Not exactly. He said he thought her death was the result of an attempt to scare and discredit her that "went massively wrong."
"I do believe Diana was in a position to rock a lot of boats," he said. "You could argue it's a warning and any statements she made after the crash would be put down to 'She's had a nasty crack on the head.'"
"What I'm saying is, don't necessarily believe the hype," he added.
The movie "Unlawful Killing" revives claims that Princess Diana — adored by millions as the "people's princess" but viewed in royal circles as an embarrassing loose cannon — was murdered by the British establishment. The film was screened Friday for the first time at the festival.
It bills itself as "the antidote to 'The King's Speech'" and depicts the royal family as feudal relics presiding over a network of official cronies at taxpayers' expense. Director Keith Allen says, however, it's "not an attack on the monarchy."
"I don't think it's anti-monarchy," he said. "I think it may be questioning capitalism."
The film takes its title from the verdict of an official British inquest into Diana's 1997 death in a Paris car crash.
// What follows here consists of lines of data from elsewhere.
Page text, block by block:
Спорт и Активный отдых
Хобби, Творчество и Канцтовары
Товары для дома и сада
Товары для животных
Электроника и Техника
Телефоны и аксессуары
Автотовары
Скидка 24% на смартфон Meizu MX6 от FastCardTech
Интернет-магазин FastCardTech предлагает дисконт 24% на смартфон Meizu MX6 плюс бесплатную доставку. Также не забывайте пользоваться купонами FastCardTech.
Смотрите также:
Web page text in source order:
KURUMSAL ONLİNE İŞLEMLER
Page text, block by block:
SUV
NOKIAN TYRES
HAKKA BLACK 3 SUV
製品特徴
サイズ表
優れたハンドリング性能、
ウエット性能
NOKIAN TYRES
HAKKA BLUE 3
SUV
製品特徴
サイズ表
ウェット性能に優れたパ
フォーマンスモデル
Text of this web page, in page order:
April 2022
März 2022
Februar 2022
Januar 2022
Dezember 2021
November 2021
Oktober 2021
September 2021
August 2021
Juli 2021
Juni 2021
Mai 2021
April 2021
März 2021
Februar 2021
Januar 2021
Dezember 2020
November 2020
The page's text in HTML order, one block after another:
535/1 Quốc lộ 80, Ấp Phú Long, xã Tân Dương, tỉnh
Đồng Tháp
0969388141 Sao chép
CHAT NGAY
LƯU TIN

The jury ruled the princess was unlawfully killed, but deflated claims of a conspiracy, blaming "grossly negligent driving" by her drunk and speeding driver and pursuing vehicles.
But the movie by actor Allen — father of singer Lily Allen — revisits conspiracy theories put forward by Mohamed Al Fayed, whose son Dodi was Diana's boyfriend at the time and died in the same crash.
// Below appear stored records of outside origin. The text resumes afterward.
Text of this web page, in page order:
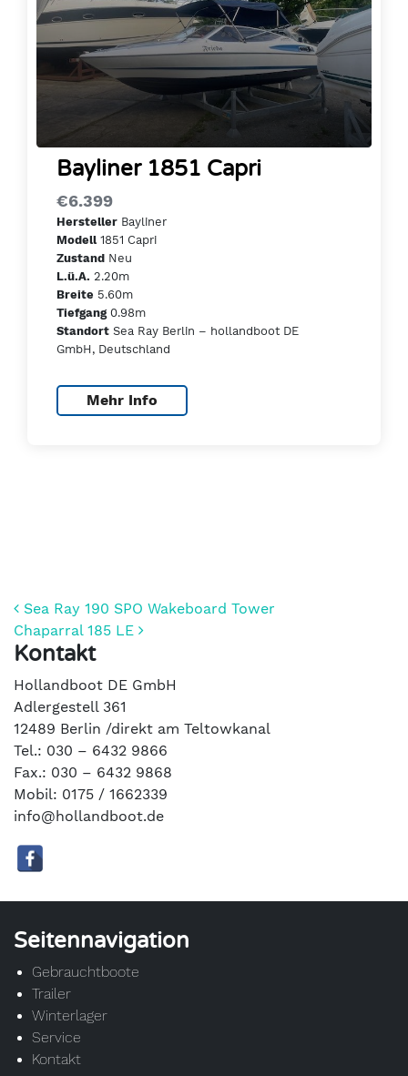
Bayliner 1851 Capri
€6.399
Hersteller Bayliner
Modell1851 Capri
Zustand Neu
L.ü.A. 2.20m
Breite 5.60m
Tiefgang0.98m
Standort Sea Ray Berlin – hollandboot DE
GmbH, Deutschland
Mehr Info
Beitrags-Navigation
Sea Ray 190 SPO Wakeboard Tower
Chaparral 185 LE
Kontakt
Hollandboot DE GmbH
Adlergestell 361
12489 Berlin /direkt am Teltowkanal
Tel.: 030 – 6432 9866
Fax.: 030 – 6432 9868
Mobil: 0175 / 1662339
info@hollandboot.de
Seitennavigation
Gebrauchtboote
Trailer
Winterlager
Service
Kontakt
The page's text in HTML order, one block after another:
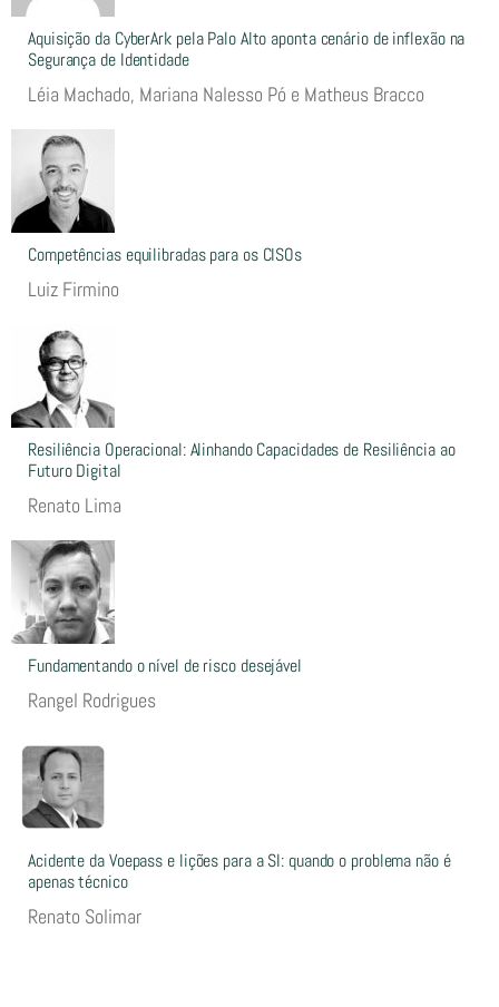
Aquisição da CyberArk pela Palo Alto aponta cenário de inflexão na
Segurança de Identidade
Léia Machado, Mariana Nalesso Pó e Matheus Bracco
Competências equilibradas para os CISOs
Luiz Firmino
Resiliência Operacional: Alinhando Capacidades de Resiliência ao
Futuro Digital
Renato Lima
Fundamentando o nível de risco desejável
Rangel Rodrigues
Acidente da Voepass e lições para a SI: quando o problema não é
apenas técnico
Renato Solimar

Fayed, the billionaire former owner of London's Harrods department store, funded the 2.5 million pound ($4 million) documentary. He has long maintained that his son and Diana were killed by the British secret service at the behest of an establishment horrified by her romance with a Muslim man.
The film begins with Diana's prediction in a 1995 letter to a friend that "my husband is planning an 'accident' in my car" and attempts to expose holes in the coroner's inquest.
It poses more questions than it answers. Who was in the white Fiat that witnesses saw in the Alma Tunnel just before the crash? Was driver Henri Paul really drunk or did someone tamper with his blood samples? Why did a French ambulance take so long to arrive?
"I didn't want to make a sensationalist film," Allen said, calling the documentary a "forensic account" of a legal process that "doesn't add up."
The film certainly doesn't pull punches. Critics would say it lashes out in all directions, scattering accusations of royal racism, judicial complicity and media laziness.
It includes an array of high-profile talking heads: talk show host Piers Morgan, actor Tony Curtis, celebrity biographer Kitty Kelley and psychologist Oliver James, who brands the husband of Queen Elizabeth II a psychopath.
Al Fayed spokesman Conor Nolan said the businessman had seen the film and was "absolutely delighted" with it.
Others remain decidedly unconvinced. Martin Gregory, author of "Diana, the Last Days," said the movie was "simply regurgitation of everything Mohamed Al Fayed has been saying since the year 2000."
"Nothing in the film is new," he said, taking Allen to task at the film's Cannes press conference.
The film was screened Friday for journalists and buyers. It's unlikely to find one in Britain, where it cannot be shown in its current form for legal reasons. Allen said he had declined to make any of the 87 cuts recommended by the film's lawyers before it can be shown there.
The documentary already has been criticized for including a picture of Diana after the crash that has never been shown before in Britain.
So does Allen agree with Al Fayed that Diana was murdered?
Not exactly. He said he thought her death was the result of an attempt to scare and discredit her that "went massively wrong."
"I do believe Diana was in a position to rock a lot of boats," he said. "You could argue it's a warning and any statements she made after the crash would be put down to 'She's had a nasty crack on the head.'"
"What I'm saying is, don't necessarily believe the hype," he added.